We had HPEV program the unit to accept a 0-5V wigwag throttle input not from a throttle pot but from a RF receiver. So far my assumption is the output of that (and ground reference, respectively) will be wired to J1-15(16?) and J1-18, respectively.

Can the unit be programmed with supply voltage to just KSI/J1-1 or is wiring to the B+/- terminals required? I see no other ground reference so I guess I may have just answered my question.

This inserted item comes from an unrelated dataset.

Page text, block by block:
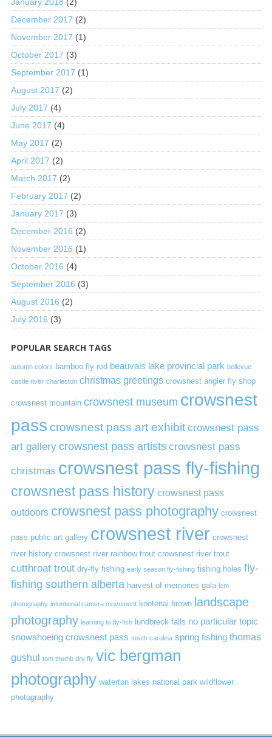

I need more of an understanding on what Driver1,2,Mode,PV Driver and all of these input sinks mean. Am I just supposed to supply the switches/relays? Do these labels mean anything hard-coded into those Switch / Driver inputs, or are they just arbitrary assignments that can be used as anything in the software? Do Forward/Reverse mean anything at all (J1-22/J1-33) considering it is programmed for wigwag? 

What types of main disconnects/fuses have others had success with in the past? 


Thanks all, hope to be sharing some good results later.


----------